TRY IT: Line by line, please look for the word "from" in the following records, then copy each line you find it in.

[Dataset entries]

· · · · · · ·

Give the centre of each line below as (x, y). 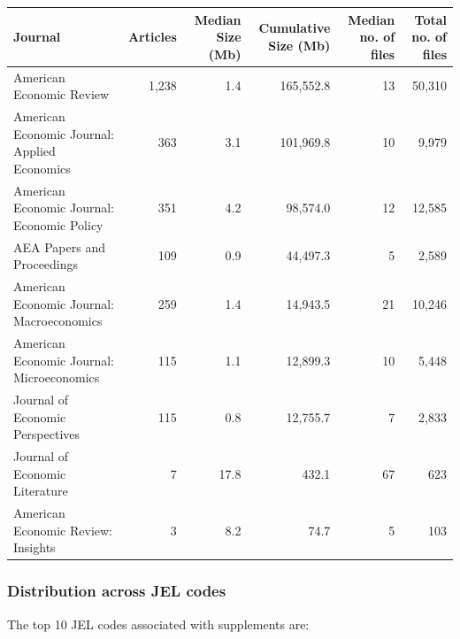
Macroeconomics (58, 321)
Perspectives (47, 434)
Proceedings (46, 264)
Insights (34, 547)
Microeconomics (57, 377)
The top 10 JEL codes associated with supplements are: (158, 624)
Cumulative (295, 28)
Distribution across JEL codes (117, 591)
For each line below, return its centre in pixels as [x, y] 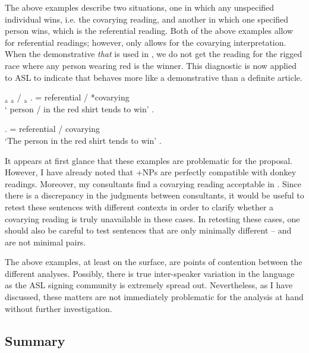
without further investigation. [59, 308]
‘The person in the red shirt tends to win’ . [83, 140]
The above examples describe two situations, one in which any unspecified [140, 7]
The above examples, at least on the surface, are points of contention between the [154, 262]
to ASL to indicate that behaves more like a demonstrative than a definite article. [154, 77]
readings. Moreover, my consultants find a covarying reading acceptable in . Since [153, 183]
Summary [35, 340]
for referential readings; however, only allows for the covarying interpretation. [146, 42]
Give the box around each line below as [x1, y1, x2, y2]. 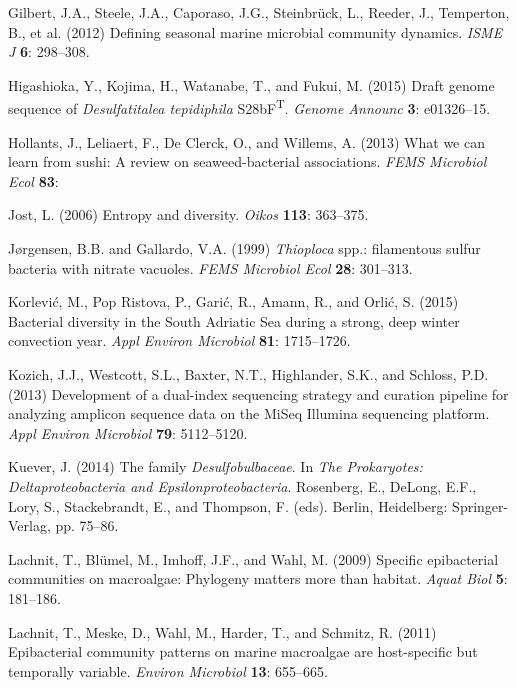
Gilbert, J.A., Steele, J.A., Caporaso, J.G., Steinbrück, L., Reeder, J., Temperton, [8, 2, 510, 22]
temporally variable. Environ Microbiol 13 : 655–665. [8, 660, 328, 681]
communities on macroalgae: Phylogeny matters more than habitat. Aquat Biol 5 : [8, 568, 508, 589]
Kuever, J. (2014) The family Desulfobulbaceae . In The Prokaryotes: [8, 456, 423, 477]
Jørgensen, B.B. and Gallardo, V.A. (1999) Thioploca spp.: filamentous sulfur [8, 238, 481, 258]
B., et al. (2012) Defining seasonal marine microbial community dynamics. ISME [8, 21, 503, 42]
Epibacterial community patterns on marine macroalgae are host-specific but [8, 641, 478, 662]
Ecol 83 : [8, 170, 59, 191]
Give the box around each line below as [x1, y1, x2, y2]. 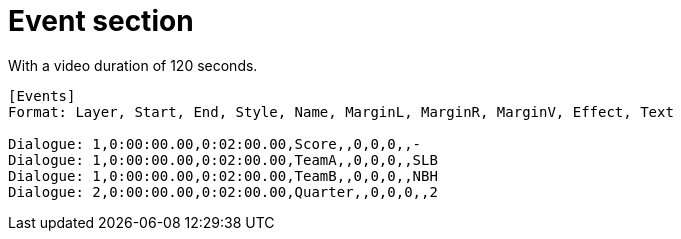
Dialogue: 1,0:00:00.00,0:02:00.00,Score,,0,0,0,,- [8, 135, 422, 152]
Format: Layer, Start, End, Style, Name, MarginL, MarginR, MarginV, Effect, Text [8, 103, 674, 120]
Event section [8, 4, 194, 38]
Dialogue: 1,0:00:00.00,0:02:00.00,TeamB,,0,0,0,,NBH [8, 167, 438, 184]
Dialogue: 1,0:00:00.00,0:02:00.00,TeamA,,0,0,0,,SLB [8, 151, 438, 168]
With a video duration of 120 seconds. [8, 56, 258, 74]
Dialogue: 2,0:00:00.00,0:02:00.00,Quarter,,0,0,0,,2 [8, 183, 438, 200]
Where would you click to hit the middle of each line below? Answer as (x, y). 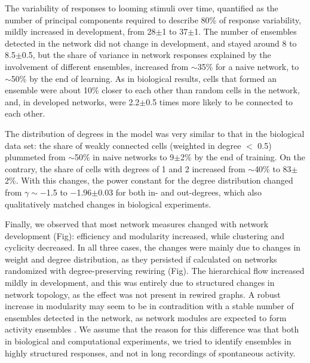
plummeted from (35, 157)
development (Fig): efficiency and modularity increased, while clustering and (145, 235)
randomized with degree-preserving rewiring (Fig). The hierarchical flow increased (155, 271)
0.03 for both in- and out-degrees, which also (180, 192)
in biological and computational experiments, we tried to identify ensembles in (148, 341)
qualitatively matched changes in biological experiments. (108, 204)
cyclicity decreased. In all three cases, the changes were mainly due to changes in (153, 247)
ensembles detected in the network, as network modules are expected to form (146, 317)
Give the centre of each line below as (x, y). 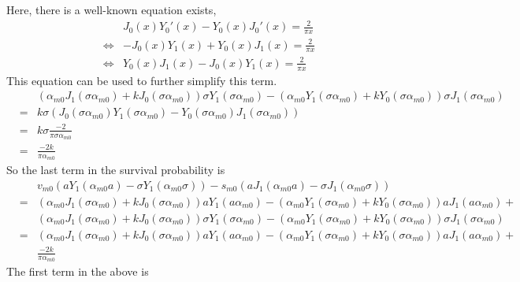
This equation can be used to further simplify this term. (142, 80)
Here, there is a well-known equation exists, (111, 9)
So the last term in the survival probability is (116, 169)
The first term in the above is (78, 271)
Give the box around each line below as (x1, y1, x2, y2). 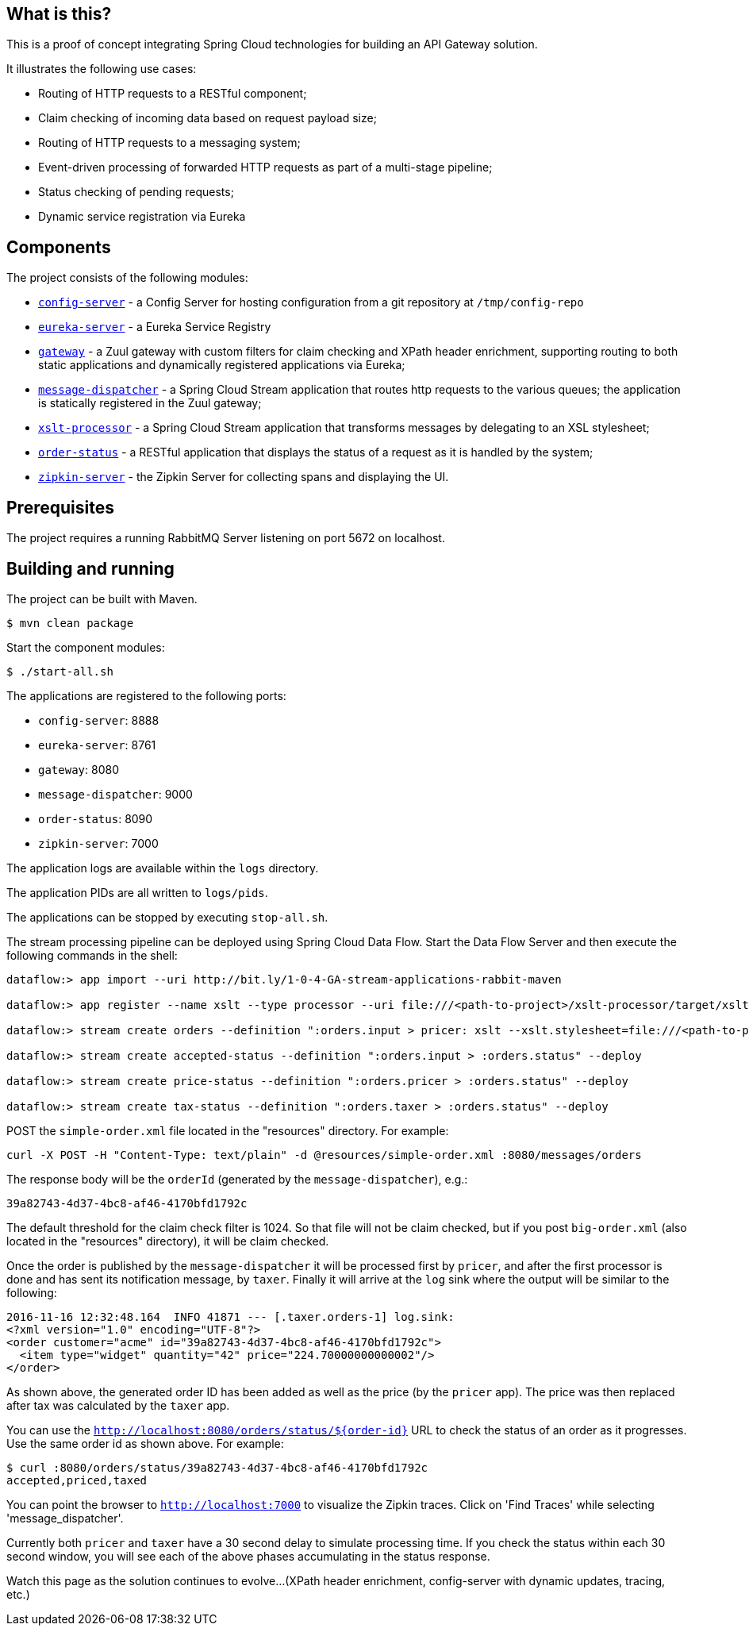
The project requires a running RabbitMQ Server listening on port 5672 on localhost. (6, 531, 445, 545)
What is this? (6, 4, 112, 24)
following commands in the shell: (6, 948, 178, 962)
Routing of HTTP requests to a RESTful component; (38, 87, 307, 101)
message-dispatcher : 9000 (38, 787, 193, 801)
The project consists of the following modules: (6, 271, 248, 285)
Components (6, 237, 111, 257)
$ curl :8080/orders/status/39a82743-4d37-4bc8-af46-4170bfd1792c (6, 1461, 428, 1474)
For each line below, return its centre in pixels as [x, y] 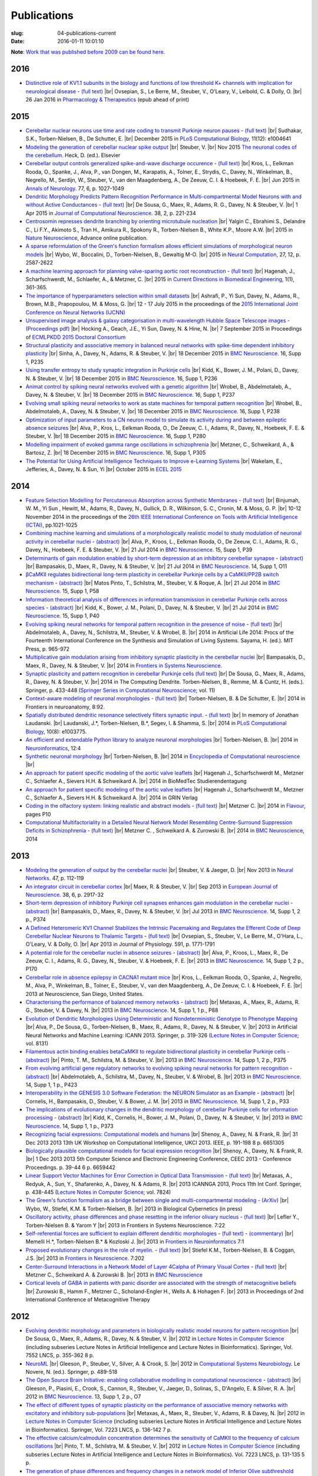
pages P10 [38, 814]
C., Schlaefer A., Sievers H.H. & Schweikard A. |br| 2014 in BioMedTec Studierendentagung [136, 781]
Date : [18, 41]
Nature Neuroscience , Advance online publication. [87, 238]
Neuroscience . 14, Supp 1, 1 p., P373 [70, 1126]
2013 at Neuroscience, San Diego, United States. [85, 994]
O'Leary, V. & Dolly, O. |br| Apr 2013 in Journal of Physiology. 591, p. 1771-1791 [120, 944]
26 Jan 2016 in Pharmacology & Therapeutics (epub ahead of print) [107, 100]
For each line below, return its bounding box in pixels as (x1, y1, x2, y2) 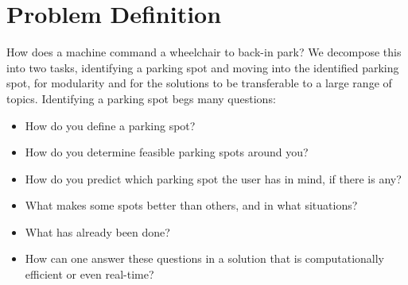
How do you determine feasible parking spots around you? (25, 144, 309, 160)
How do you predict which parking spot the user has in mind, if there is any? (25, 170, 402, 187)
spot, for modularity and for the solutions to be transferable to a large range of (6, 75, 392, 91)
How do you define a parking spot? (25, 117, 196, 133)
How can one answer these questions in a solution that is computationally (25, 250, 385, 267)
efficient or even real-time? (25, 266, 154, 283)
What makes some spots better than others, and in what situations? (25, 197, 358, 214)
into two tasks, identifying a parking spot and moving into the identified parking (6, 59, 399, 75)
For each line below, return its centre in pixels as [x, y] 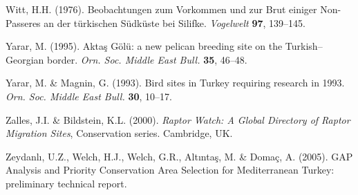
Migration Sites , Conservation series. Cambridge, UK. [119, 133]
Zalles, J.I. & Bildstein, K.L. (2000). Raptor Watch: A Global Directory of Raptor [178, 119]
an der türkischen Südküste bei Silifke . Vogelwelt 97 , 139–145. [175, 22]
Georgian [25, 59]
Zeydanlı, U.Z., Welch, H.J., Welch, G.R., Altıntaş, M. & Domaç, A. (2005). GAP [179, 156]
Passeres [23, 22]
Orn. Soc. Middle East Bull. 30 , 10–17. [89, 96]
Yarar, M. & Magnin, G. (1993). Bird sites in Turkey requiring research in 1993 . [175, 83]
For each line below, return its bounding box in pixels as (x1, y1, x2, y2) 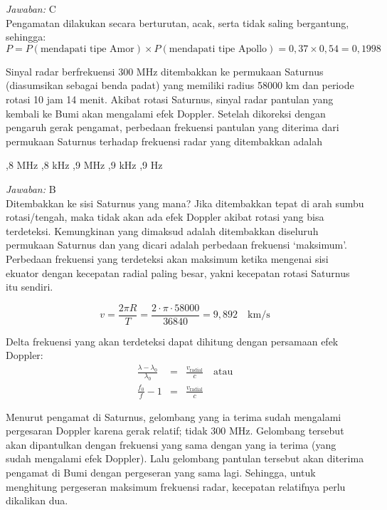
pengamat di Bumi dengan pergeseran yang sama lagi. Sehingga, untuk (6, 464, 316, 479)
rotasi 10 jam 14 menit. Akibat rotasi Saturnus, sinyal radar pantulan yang (6, 91, 334, 106)
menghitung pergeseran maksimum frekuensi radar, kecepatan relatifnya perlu (6, 479, 346, 494)
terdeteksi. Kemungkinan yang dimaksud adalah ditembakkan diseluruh (6, 223, 319, 238)
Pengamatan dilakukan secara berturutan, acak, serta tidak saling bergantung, (6, 15, 349, 30)
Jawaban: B (6, 181, 56, 196)
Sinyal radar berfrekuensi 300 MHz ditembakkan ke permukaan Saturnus (6, 63, 324, 78)
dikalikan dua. (6, 493, 68, 508)
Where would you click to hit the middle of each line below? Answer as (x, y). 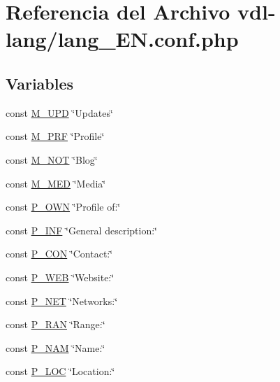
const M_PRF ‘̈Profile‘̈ (55, 136)
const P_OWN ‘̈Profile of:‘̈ (63, 207)
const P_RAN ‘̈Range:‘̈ (56, 324)
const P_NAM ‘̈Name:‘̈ (56, 347)
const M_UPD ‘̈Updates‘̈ (59, 112)
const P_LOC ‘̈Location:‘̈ (60, 371)
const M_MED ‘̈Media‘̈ (56, 183)
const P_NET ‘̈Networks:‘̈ (62, 300)
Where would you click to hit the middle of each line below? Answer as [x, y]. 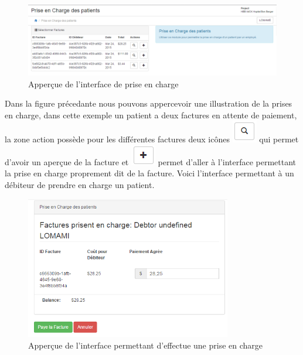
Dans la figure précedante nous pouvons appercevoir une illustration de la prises [149, 103]
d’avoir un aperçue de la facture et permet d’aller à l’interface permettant [151, 161]
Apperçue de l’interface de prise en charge [103, 83]
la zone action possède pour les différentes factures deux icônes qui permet [152, 139]
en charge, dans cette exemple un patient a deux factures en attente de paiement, [151, 115]
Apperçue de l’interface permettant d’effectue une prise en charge [146, 345]
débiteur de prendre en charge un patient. [80, 185]
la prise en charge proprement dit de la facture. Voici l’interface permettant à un [149, 173]
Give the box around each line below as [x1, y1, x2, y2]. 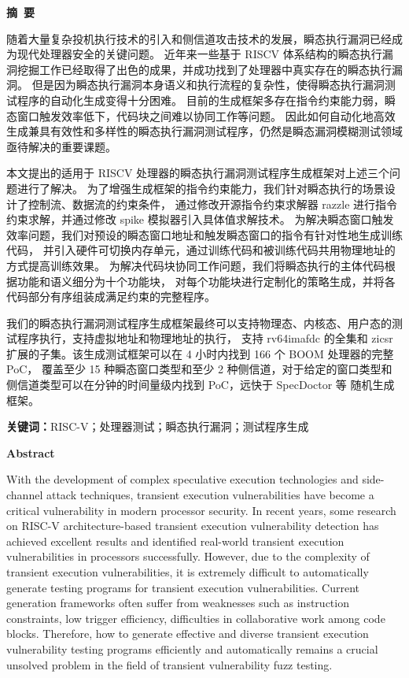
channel [6, 487, 43, 503]
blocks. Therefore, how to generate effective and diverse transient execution [6, 625, 369, 642]
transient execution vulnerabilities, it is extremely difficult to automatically [6, 564, 369, 580]
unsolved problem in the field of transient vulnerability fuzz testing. [6, 656, 333, 672]
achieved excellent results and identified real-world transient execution [6, 532, 345, 549]
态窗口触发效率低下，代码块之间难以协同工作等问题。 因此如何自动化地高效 [6, 107, 396, 124]
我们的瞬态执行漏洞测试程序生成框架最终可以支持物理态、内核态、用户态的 [6, 314, 392, 331]
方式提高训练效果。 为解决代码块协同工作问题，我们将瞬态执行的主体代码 [6, 257, 385, 273]
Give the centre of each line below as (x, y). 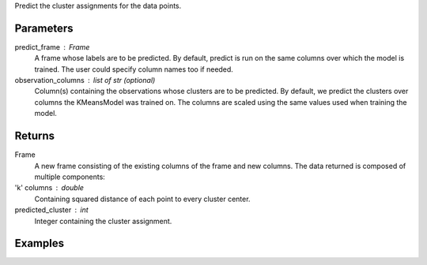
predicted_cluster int (51, 210)
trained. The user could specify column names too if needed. (134, 69)
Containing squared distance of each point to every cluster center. (142, 199)
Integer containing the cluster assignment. (103, 221)
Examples (40, 243)
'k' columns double (49, 188)
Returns (35, 136)
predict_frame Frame (52, 47)
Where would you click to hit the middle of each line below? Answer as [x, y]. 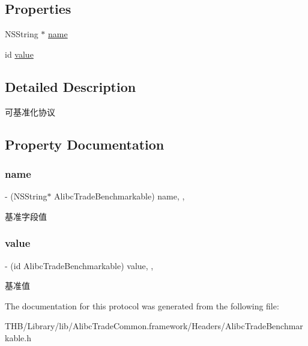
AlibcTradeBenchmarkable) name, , [119, 196]
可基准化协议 [30, 111]
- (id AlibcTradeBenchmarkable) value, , [79, 265]
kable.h [18, 337]
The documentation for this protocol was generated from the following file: [142, 305]
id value [19, 54]
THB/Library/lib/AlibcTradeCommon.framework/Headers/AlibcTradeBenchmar [154, 326]
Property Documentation [85, 144]
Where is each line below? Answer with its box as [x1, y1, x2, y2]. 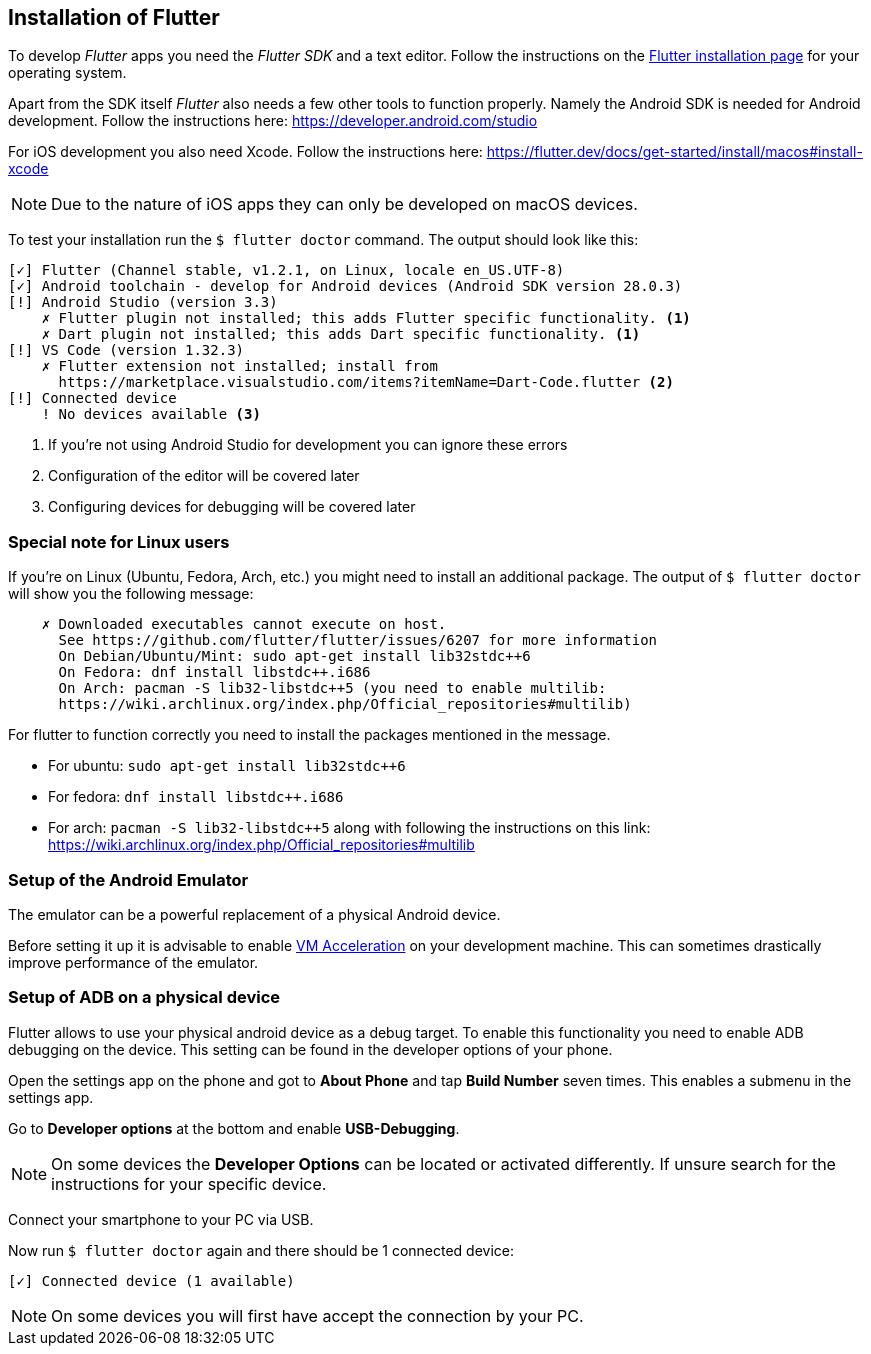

· · · · · · ·

ANSWER SECTION:
plummeted from (35, 157)
The documentation for this protocol was generated from the following file: [142, 305]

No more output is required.